Bird Amanda J, Labbé Simon
Departments of Human Nutrition and Molecular Genetics, The Ohio State University, 1787 Neil Avenue, Columbus, OH 43210, USA.
Département de Biochimie, Faculté de médecine et des sciences de la santé, Pavillon Z-8, 3201, Jean Mignault, Sherbrooke, QC J1E 4K8, Canada.
Mol Microbiol. 2017 Dec;106(5):673-677. doi: 10.1111/mmi.13856. Epub 2017 Oct 26.
The zinc-responsive transcription activator Zap1 plays a central role in zinc homeostasis in the budding yeast Saccharomyces cerevisiae. In zinc-deficient cells, Zap1 binds to zinc responsive elements in target gene promoters and activates gene expression. In most cases, Zap1-dependent gene activation results in increased levels of mRNAs and proteins. However, Zap1-dependent activation of RTC4 results in increased levels of the RTC4 mRNA and decreased levels of the Rtc4 protein.
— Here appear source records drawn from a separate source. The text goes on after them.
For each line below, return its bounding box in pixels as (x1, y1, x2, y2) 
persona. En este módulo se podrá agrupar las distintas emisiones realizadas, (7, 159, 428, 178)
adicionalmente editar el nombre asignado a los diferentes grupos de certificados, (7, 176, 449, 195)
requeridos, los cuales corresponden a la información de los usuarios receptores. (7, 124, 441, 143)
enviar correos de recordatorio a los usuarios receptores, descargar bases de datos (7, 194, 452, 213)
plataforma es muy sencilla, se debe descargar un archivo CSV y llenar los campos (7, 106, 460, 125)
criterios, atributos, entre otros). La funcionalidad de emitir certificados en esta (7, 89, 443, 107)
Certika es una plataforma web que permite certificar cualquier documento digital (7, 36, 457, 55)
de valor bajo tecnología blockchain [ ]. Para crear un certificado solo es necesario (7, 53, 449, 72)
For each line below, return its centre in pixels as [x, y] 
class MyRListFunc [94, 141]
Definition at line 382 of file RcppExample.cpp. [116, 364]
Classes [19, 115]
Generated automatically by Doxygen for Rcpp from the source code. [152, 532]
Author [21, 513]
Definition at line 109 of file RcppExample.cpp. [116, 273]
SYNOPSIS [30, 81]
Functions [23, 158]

This atypical regulation results from Zap1-mediated changes in the transcriptional start site for RTC4 and the production of a RTC4 transcript with a longer 5' leader. This long RTC4 transcript contains small upstream open reading frames that prevent translation of the downstream RTC4 ORF. The new studies with Zap1 highlight how a transcriptional activator can facilitate decreased protein expression.
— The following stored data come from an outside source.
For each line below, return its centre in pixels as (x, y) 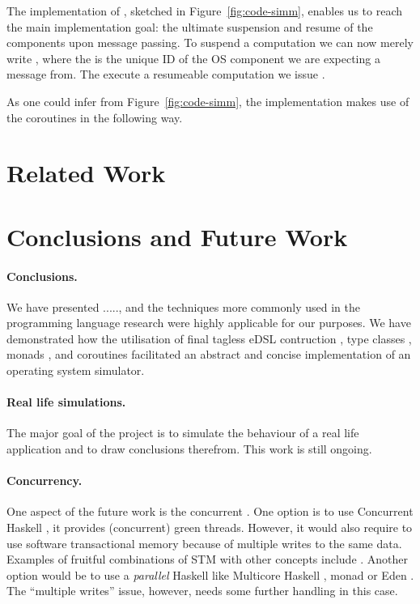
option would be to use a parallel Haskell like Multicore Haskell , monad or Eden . (210, 574)
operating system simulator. (76, 370)
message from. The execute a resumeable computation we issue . (166, 74)
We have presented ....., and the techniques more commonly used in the (184, 306)
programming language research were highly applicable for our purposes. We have (209, 323)
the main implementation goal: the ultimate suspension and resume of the (190, 26)
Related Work (86, 173)
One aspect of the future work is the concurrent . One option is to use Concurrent (210, 511)
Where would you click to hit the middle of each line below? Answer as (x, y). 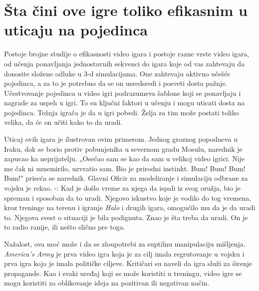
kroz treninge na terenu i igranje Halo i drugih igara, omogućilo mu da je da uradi (130, 207)
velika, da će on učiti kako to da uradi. (63, 122)
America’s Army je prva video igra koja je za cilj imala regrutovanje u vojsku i (124, 253)
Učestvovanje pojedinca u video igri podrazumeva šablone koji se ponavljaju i (123, 93)
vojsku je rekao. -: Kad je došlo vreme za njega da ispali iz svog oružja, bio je (123, 188)
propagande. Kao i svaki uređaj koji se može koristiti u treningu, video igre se (123, 273)
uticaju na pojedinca (76, 30)
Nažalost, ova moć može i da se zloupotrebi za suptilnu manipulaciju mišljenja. (125, 244)

锌响应转录激活因子Zap1在出芽酵母酿酒酵母的锌稳态中起着核心作用。在缺锌细胞中,Zap1与靶基因启动子中的锌响应元件结合并激活基因表达。在大多数情况下,Zap1依赖的基因激活导致mRNA和蛋白质水平增加。然而,Zap1依赖的RTC4激活导致RTC4 mRNA水平增加和Rtc4蛋白水平降低。这种非典型调节是由Zap1介导的RTC4转录起始位点的变化以及产生具有更长5'前导序列的RTC4转录本引起的。这个长的RTC4转录本包含小的上游开放阅读框,阻止下游RTC4开放阅读框的翻译。关于Zap1的新研究突出了转录激活因子如何促进蛋白质表达的降低。